- What to work on
Could you retype all of the records exactly, leaving out every picture?

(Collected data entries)
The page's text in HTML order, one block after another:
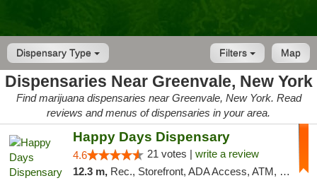
Dispensary Type Map
Filters
Dispensaries Near Greenvale, New York
Find marijuana dispensaries near Greenvale, New York. Read
reviews and menus of dispensaries in your area.
Happy Days Dispensary
4.6 21 votes | write a review
12.3 m, Rec., Storefront, ADA Access, ATM, Debit Card, Delivery, Pickup

- Exercise solution
The page's text in HTML order, one block after another:
Dispensary Type Map
Filters
Dispensaries Near Greenvale, New York
Find marijuana dispensaries near Greenvale, New York. Read
reviews and menus of dispensaries in your area.
Happy Days Dispensary
4.6 21 votes | write a review
12.3 m, Rec., Storefront, ADA Access, ATM, Debit Card, Delivery, Pickup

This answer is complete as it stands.